Re: Goodbye Old King Coal Generation.

Posted by Simon Barker on Dec 8, 2019 8:37 pm

The "miracle" we need is cheap bulk energy storage.  Lots of possibilities have been suggested, but nobody has put forward the money to scale them up to something useful.  Once we have that, the green energy "problem" is pretty much solved.

Wind turbines wherever it's windy, solar panels wherever it's sunny, and lots of storage for those days when it's cloudy and still.
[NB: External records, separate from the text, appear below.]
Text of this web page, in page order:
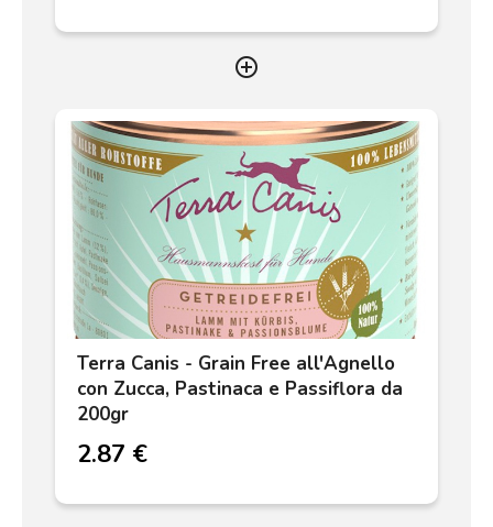
add_circle_outline
Terra Canis - Grain Free all'Agnello
con Zucca, Pastinaca e Passiflora da
200gr
2.87 €
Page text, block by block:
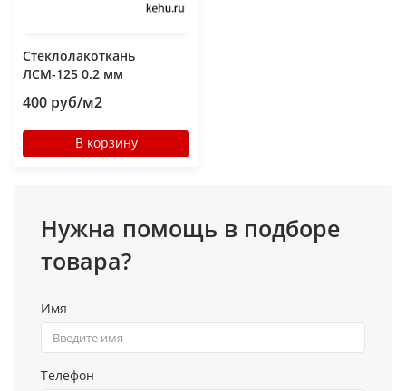
Стеклолакоткань
ЛСМ-125 0.2 мм
400 руб/м2
В корзину
Нужна помощь в подборе
товара?
Имя
Телефон
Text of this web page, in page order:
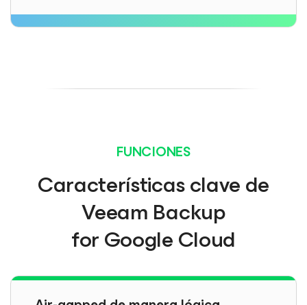
FUNCIONES
Características clave de
Veeam Backup
for Google Cloud
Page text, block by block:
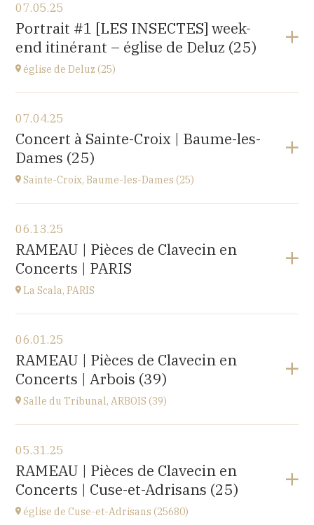
église Saint-Antide,
27 Rue de la Chapelle, 25820 Laissey
at17H00
07.05.25
Portrait #1 [LES INSECTES] week-
end itinérant – église de Deluz (25)
église de Deluz (25)
église Saint-Martin,
1 Rue de l'Église, 25960 Deluz
at13H30
07.04.25
Concert à Sainte-Croix | Baume-les-
Dames (25)
Sainte-Croix, Baume-les-Dames (25)
EHPAD du Centre hospitalier Sainte-Croix,
1 avenue du Président Kennedy, 25110 BAUME-LES-
DAMES
06.13.25
RAMEAU | Pièces de Clavecin en
Concerts | PARIS
La Scala, PARIS
La Scala, PARIS
13, boulevard de Strasbourg 75010 Paris
at19H30
Go to site
06.01.25
RAMEAU | Pièces de Clavecin en
Concerts | Arbois (39)
Salle du Tribunal, ARBOIS (39)
Salle du Tribunal, ARBOIS (39)
10 rue de l’hôtel de ville, 39600 ARBOIS
at17H00
05.31.25
RAMEAU | Pièces de Clavecin en
Concerts | Cuse-et-Adrisans (25)
église de Cuse-et-Adrisans (25680)
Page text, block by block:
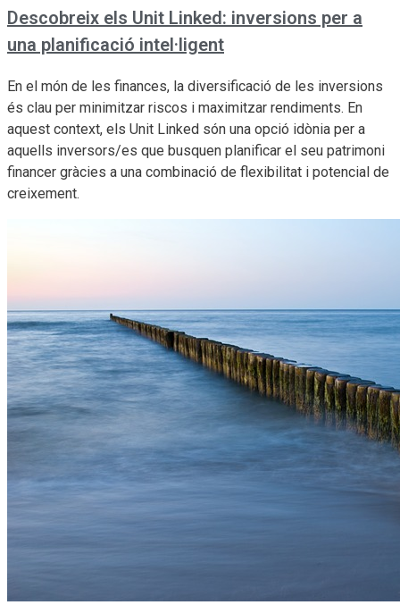
Descobreix els Unit Linked: inversions per a
una planificació intel·ligent
En el món de les finances, la diversificació de les inversions
és clau per minimitzar riscos i maximitzar rendiments. En
aquest context, els Unit Linked són una opció idònia per a
aquells inversors/es que busquen planificar el seu patrimoni
financer gràcies a una combinació de flexibilitat i potencial de
creixement.

Re: Goodbye Old King Coal Generation.

Posted by davezawadi on Dec 8, 2019 8:55 pm

Simon
The practicalities for "lots of storage" are very low. It would need a pumped storage scheme the size of the entire Scottish highlands to be useful to provide say 40GW for 2 weeks or more! A battery (even from Tesla) would be a disaster waiting to happen as its stored energy would be the similar to a 1 gigatonne hydrogen bomb. The term not in my back yard or country comes to mind.
Regards David CEng etc.

Re: Goodbye Old King Coal Generation.

Posted by mapj1 on Jan 3, 2020 10:50 am

The Siemens solution for lots of storage seems to be fairly well thought out, and serious engineering muscle is being applied.
During times of over production of electricity, the proposal is that power is diverted to Silyzer Electrolysis  units which are based on a proton exchange membrane cell (electrolysis like at school, but with much of the excess ohmic voltage drop in the liquid path eliminated, as the membrane allows the electrodes to be much closer without the hydrogen and oxygen mixing), already scaling to hundreds of megawatts.
The gas can then be stored in much the same way as we currently store methane, or used to store the 40/60 hydrogen carbon monoxide mix we used to call town gas, and the volume required for enough to run a CCGT power station for a given time is about 130% of the volume needed to run one on methane, which we already know how to do. (remember gasometers ? Every town used to have a few it seemed.) more realistically in terms of volume, spherical high pressure storage tanks near the CCGT station would make more sense.
The turbines need to be re-optimised for hydrogen, as the flame speed is higher than methane (2.7m/s vs about 0.3m/s) and the use of air pre-mix needs to be significantly reduced.
However in 2017 or so the project began, and recently  Siemens announced they will have 100% hydrogen turbines accrss the full range of powers by 2030. The intention is to make replacement burners allowing existing models to be modified.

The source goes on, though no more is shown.